There is currently a great deal of legal uncertainty about commercial text-and-data mining in the UK
Other countries have moved faster than the UK at securing the legal foundations for training AI
Japan, Singapore and the EU each provide competitive models for the UK to consider

Data is the raw resource upon which AI is trained, through a process known as text-and-data mining (TDM). In order to ensure that AI is of a high quality, the data that underpins it needs to be plentiful.

In the UK there is currently a limited TDM exception from copyright, covering only copies made for the purposes of conducting non-commercial research that was introduced in 2014. So long as non-commercial AI researchers have lawful access to data – for example, if it is publicly viewable on the internet without needing to sign up to a contract to get past a paywall – they do not have to ask for a licence from the owners of the copyrighted material that is being mined.

Otherwise, in order to train AI, all other users have largely been expected to acquire licences from the people (or ‘rights-holders’) who own the copyright in the material that they wish to mine – in other words, the person who took a particular photograph, the writer of some text, and so on. In some cases, such licences may be given freely, but in general rights-holders expect to be remunerated for using their work for TDM. These licences can be extremely varied, as there can be any kind of agreement between two parties, with different price points for different kinds of licences too. Acquiring licences ultimately requires negotiation, though in some cases rights-holders will have signed up to collective licensing arrangements, by which a great many of them allow a particular entity to manage the negotiation of licences on their behalves.

That, at least, has been the expectation of many rights-holders. But some of the more established AI companies and other user groups interpret the law differently, and dispute whether the training of algorithms using lawfully accessed works constitutes copyright infringement.

Ultimately, this disagreement must either be decided in the courts or else pre-empted by a change in legislation in order to clarify the situation or to create new exceptions covering the use of TDM. And this looked, for a while, like it might have been impending.

In 2022 the Government announced, following a consultation, that it would implement a blanket exception from copyright for copies made for the purposes of TDM, without any opt-outs, and regardless of whether it is for commercial or non-commercial uses. In early 2023, however, after complaints from rights-holder groups, the Government said it no longer plans to extend the TDM copyright exception. Later that year, the Vallance Review recommended going ahead with extending the copyright exception for TDM to all purposes. The Government said it would be accepting the review’s recommendations, but chose to interpret them as meaning that it should task the Intellectual Property Office with overseeing negotiations between users and rights-holders with the purpose of reaching a voluntary code of conduct that both sides could sign up to.
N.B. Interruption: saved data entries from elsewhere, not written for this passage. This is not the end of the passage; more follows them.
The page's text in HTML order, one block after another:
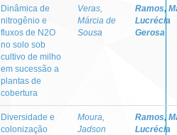
Dinâmica de
nitrogênio e
fluxos de N2O
no solo sob
cultivo de milho
em sucessão a
plantas de
cobertura
Veras,
Márcia de
Sousa
Ramos,
Lucrécia
Gerosa
Diversidade e
colonização
Moura,
Jadson
Ramos,
Lucrécia
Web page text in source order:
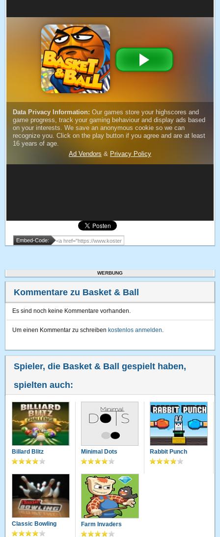
Embed-Code:
WERBUNG
Kommentare zu Basket & Ball
Es sind noch keine Kommentare vorhanden.
Um einen Kommentar zu schreiben kostenlos anmelden.
Spieler, die Basket & Ball gespielt haben,
spielten auch:
Billard Blitz Minimal Dots Rabbit Punch
Classic Bowling Farm Invaders
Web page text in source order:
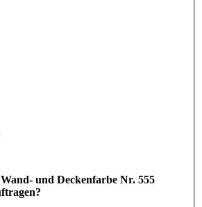
und Deckenfarbe Nr. 555
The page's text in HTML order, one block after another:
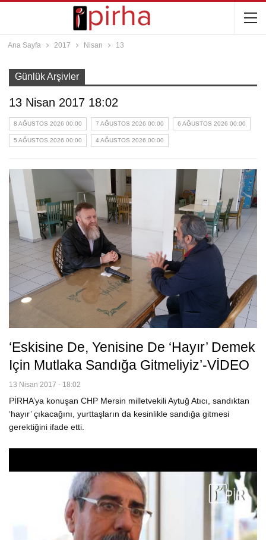
Ana Sayfa 2017 Nisan 13
Günlük Arşivler
13 Nisan 2017 18:02
8 AĞUSTOS 2026 00:00 7 AĞUSTOS 2026 00:00 6 AĞUSTOS 2026 00:00
5 AĞUSTOS 2026 00:00 4 AĞUSTOS 2026 00:00
‘Eskisine De, Yenisine De ‘hayır’ Demek
Için Mutlaka Sandığa Gitmeliyiz’-VİDEO
13 Nisan 2017 - 18:02
PİRHA’ya konuşan CHP Mersin milletvekili Aytuğ Atıcı, sandıktan
‘hayır’ çıkacağını, yurttaşların da kesinlikle sandığa gitmesi
gerektiğini ifade etti.
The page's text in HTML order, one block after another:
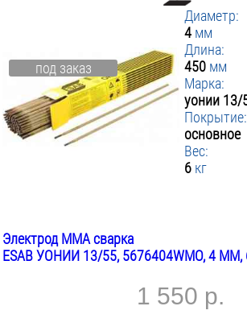
под заказ
Диаметр:
4 мм
Длина:
450 мм
Марка:
уонии 13/
Покрытие:
основное
Вес:
6 кг
Электрод MMA сварка
ESAB УОНИИ 13/55, 5676404WMO, 4 ММ,
1 550 р.
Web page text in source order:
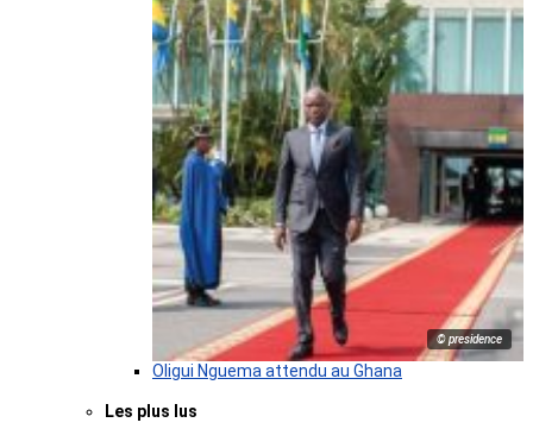
© presidence
Oligui Nguema attendu au Ghana
Les plus lus
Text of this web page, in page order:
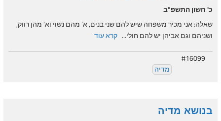
כ' חשון התשפ"ב
שאלה: אני מכיר משפחה שיש להם שני בנים, א’ מהם נשוי וא’ מהן רווק,
ושניהם וגם אביהן יש להם חולי... קרא עוד
#16099
מדיה
בנושא מדיה
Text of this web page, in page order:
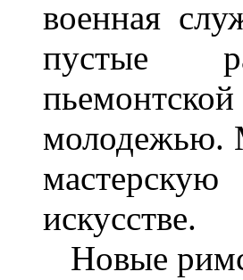
военная
пустые
молодежью.
искусстве.
Новые
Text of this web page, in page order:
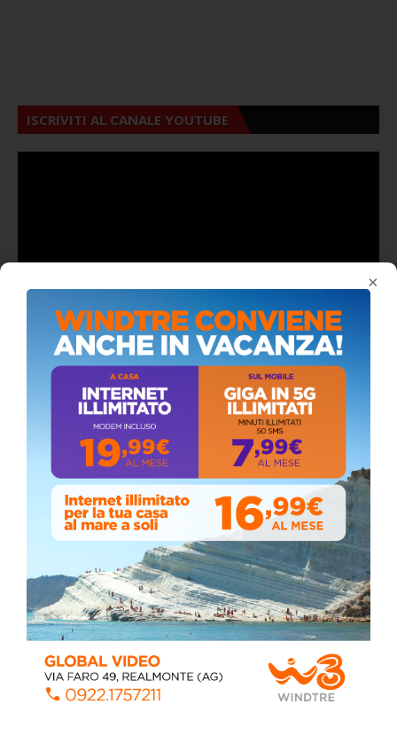
×
ISCRIVITI AL CANALE YOUTUBE
ALMANACCO DEL GIORNO
Coronavirus: messaggio del Sindaco Zambito
ai cittadini
Domenica, Novembre 22, 2020

In the meantime, however, the continued lack of clarity has created a great deal of uncertainty – something damaging to both rights-holders and TDM users, and to the adoption of AI in the UK more broadly.
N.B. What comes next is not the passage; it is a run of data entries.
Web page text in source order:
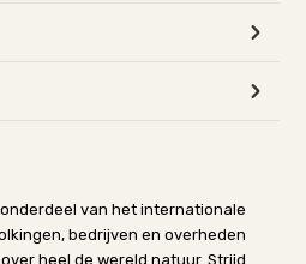
van het internationale
bedrijven en overheden
heel de wereld natuur. Strijd
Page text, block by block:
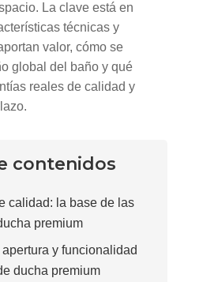
La clave está en
técnicas y
valor, cómo se
global del baño y qué
reales de calidad y
contenidos
calidad: la base de las
premium
y funcionalidad
ducha premium
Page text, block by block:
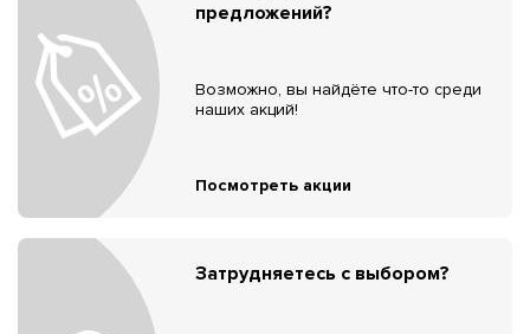
предложений?
Возможно, вы найдёте что-то среди
наших акций!
Посмотреть акции
Затрудняетесь с выбором?
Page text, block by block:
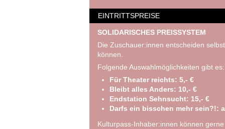
EINTRITTSPREISE
SOLIDARISCHES PREISSYSTEM
Die Zuschauer:innen entscheiden
können.
Folgende Auswahlmöglichkeiten gibt es:
Für Theater reichts: 5,- €
Bleibt alles Anders: 10,- €
Endstation Sehnsucht: 15,- €
Darfs ein bisschen mehr sein?!:
Kulturpass-Inhaber:innen können
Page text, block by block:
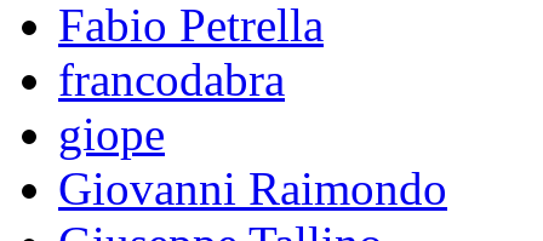
Fabio Petrella
francodabra
giope
Giovanni Raimondo
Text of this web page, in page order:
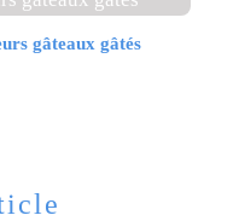
gâteaux gâtés
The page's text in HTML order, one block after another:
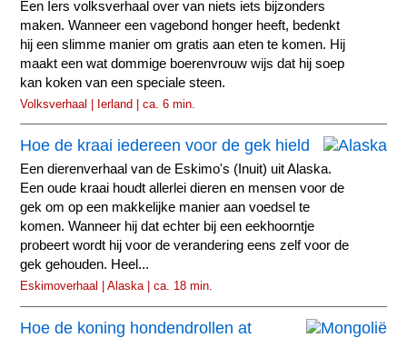
Een Iers volksverhaal over van niets iets bijzonders
maken. Wanneer een vagebond honger heeft, bedenkt
hij een slimme manier om gratis aan eten te komen. Hij
maakt een wat dommige boerenvrouw wijs dat hij soep
kan koken van een speciale steen.
Volksverhaal | Ierland | ca. 6 min.
Hoe de kraai iedereen voor de gek hield
Een dierenverhaal van de Eskimo's (Inuit) uit Alaska.
Een oude kraai houdt allerlei dieren en mensen voor de
gek om op een makkelijke manier aan voedsel te
komen. Wanneer hij dat echter bij een eekhoorntje
probeert wordt hij voor de verandering eens zelf voor de
gek gehouden. Heel...
Eskimoverhaal | Alaska | ca. 18 min.
Hoe de koning hondendrollen at
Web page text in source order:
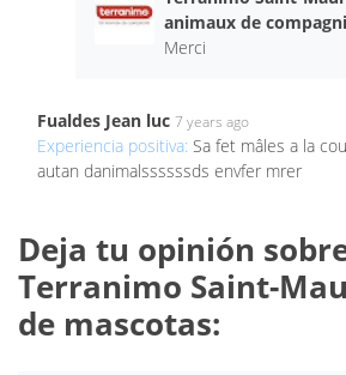
animaux de
Merci
Fualdes Jean luc 7 years ago
Experiencia positiva: Sa fet mâles a la
autan danimalssssssds envfer mrer
Deja tu opinión
Terranimo Saint-
de mascotas:
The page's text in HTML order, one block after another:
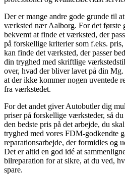
Der er mange andre gode grunde til
værksted nær Aalborg. For det første
bekvemt at finde et værksted, der
på forskellige kriterier som f.eks. pris,
kan finde det værksted, der passer
din tryghed med skriftlige
over, hvad der bliver lavet på din
at der ikke kommer nogen uventede
fra værkstedet.
For det andet giver Autobutler dig
priser på forskellige værksteder, så
den bedste pris på det arbejde, du
tryghed med vores FDM-godkendte
reparationsarbejde, der formidles og
Det er altid en god idé at
bilreparation for at sikre, at du ved,
spare.
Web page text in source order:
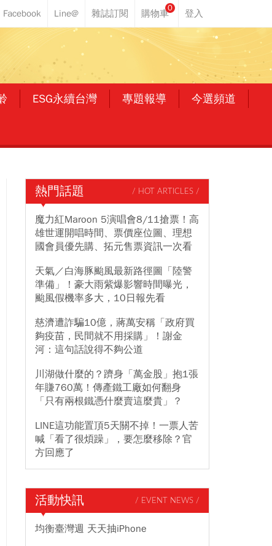
0
ESG永續台灣 專題報導 今選頻道
熱門話題 / HOT ARTICLES /
魔力紅Maroon 5演唱會8/11搶票！高
雄世運開唱時間、票價座位圖、理想
國會員優先購、拓元售票資訊一次看
天氣／白海豚颱風最新路徑圖「陸警
準備」！豪大雨紫爆影響時間曝光，
颱風假機率多大，10日報先看
慈濟遭詐騙10億，蔣萬安稱「政府買
夠疫苗，民間就不用採購」！謝金
河：這句話說得不夠公道
川湖做什麼的？躋身「萬金股」抱1張
年賺760萬！傳產鐵工廠如何翻身
「只有兩根鐵憑什麼賣這麼貴」？
LINE這功能置頂5天關不掉！一票人苦
喊「看了很煩躁」，要怎麼移除？官
方回應了
活動快訊 / EVENT NEWS /
均衡臺灣週 天天抽iPhone
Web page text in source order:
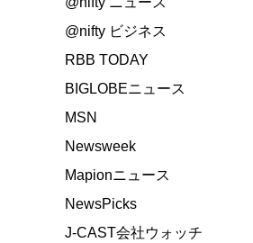
@nifty ビジネス
RBB TODAY
BIGLOBEニュース
MSN
Newsweek
Mapionニュース
NewsPicks
J-CAST会社ウォッチ
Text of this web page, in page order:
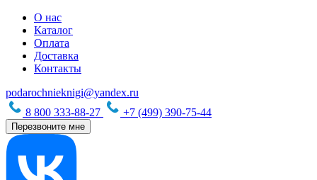
О нас
Каталог
Оплата
Доставка
Контакты
podarochnieknigi@yandex.ru
8 800 333-88-27
+7 (499) 390-75-44
Перезвоните мне
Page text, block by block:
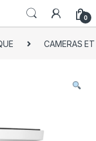
0
CAMERAS
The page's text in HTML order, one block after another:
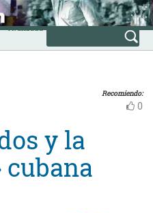
Avanzada
Recomiendo:
0
y la

There is a serious risk that continued uncertainty will create a chilling effect on the adoption of AI services by consumers and other businesses at large, with implications for the productivity of the economy as whole: ordinary people must be able to confidently use AI services and the outputs that they generate without the risk that they will be held liable for unwitting copyright infringement because of the nature by which the AI was trained.

Thus far, copyright infringement suits have been initiated against AI companies in the USA. But the American system is very different to that of the UK. AI developers there have claimed that TDM on lawfully accessed works constitutes fair use – a loosely defined and principles-based legal concept that does not apply to the UK, where exceptions are instead strictly delineated.
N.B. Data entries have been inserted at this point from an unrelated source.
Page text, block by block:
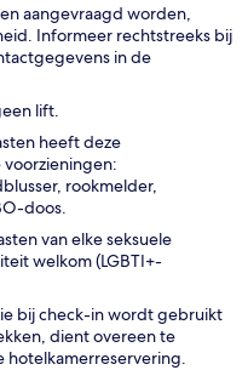
aangevraagd worden,
Informeer rechtstreeks bij
in de
lift.
heeft deze
rookmelder,
doos.
van elke seksuele
welkom (LGBTI+-
bij check-in wordt gebruikt
dient overeen te
hotelkamerreservering.
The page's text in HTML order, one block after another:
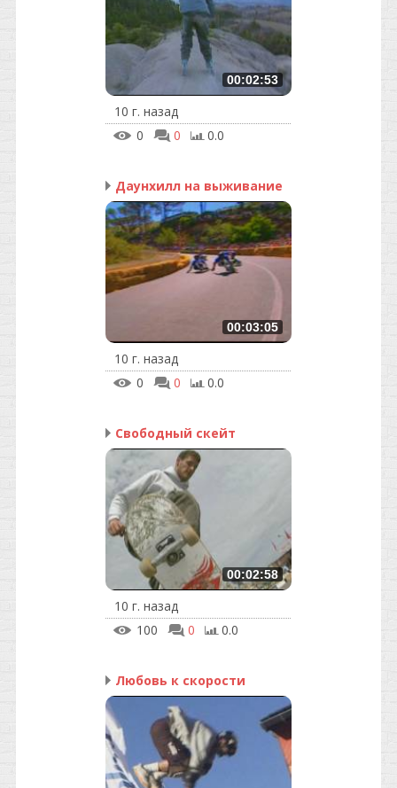
00:02:53
10 г. назад
0
0 0.0
Даунхилл на выживание
00:03:05
10 г. назад
0
0 0.0
Свободный скейт
00:02:58
10 г. назад
100
0 0.0
Любовь к скорости
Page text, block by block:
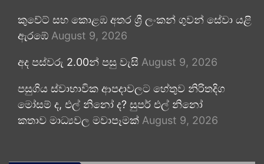
කුවේට් සහ කොළඹ අතර ශ්‍රී ලංකන් ගුවන් සේවා යළි
ඇරඹේ August 9, 2026
අද පස්වරු 2.00න් පසු වැසි August 9, 2026
පසුගිය ස්වාභාවික ආපදාවලට හේතුව නිරිතදිග
මෝසම් ද, එල් නිනෝ ද? සුපර් එල් නිනෝ
කතාව මාධ්‍යවල මවාපෑමක් August 9, 2026
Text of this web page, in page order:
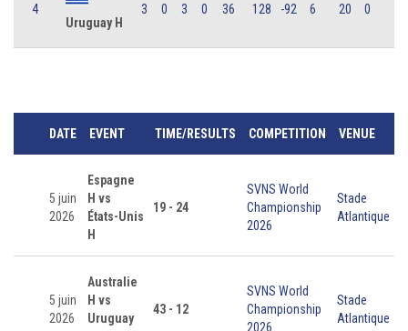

Regardless of the outcomes of those US cases, however, the continued uncertainty in the UK is likely to encourage AI companies to relocate to jurisdictions that can offer greater certainty or which have more permissive exceptions. In Israel, for example, where there is a fair use system like that in the USA, the Ministry of Justice has attempted to provide certainty by issuing an opinion that copyright law does not prevent the use of lawfully accessed copyrighted material for text-and-data mining.

Otherwise, the most notable systems to compare to are those of Japan, Singapore, and the EU, each of which have approached this issue in very different ways.

Japan. The Japanese approach, introduced in its Copyright Act of 2018, is to have a broad exception for text-and-data mining. It permits copies of lawfully accessed material to be made without the need for licencing so long as the copies are not made for a human to enjoy the ideas or sentiments expressed in the work – that is, so long as only a machine is doing the reading, and the copy is made only for the purpose of training the AI, then the copy is permitted. This is not a blanket exception, however, as the law comes with two major safeguards for rights-holders.

One is that a copy made under the provision without a licence must not “unreasonably prejudice the interests” of the rights-holder whose work it is trained on – something to be determined on a case-by-case basis according to whether it conflicts with the current or potential market for the rights-holder’s works. What exactly this means is yet to be seen.

The second is that a copy made under the provision without a licence cannot be used to create work from which we can feel the essential characteristics expressed in the work upon which it is trained. That is, it does not allow for the exception to be used so that an AI can, say, produce an image in a specific artist’s style.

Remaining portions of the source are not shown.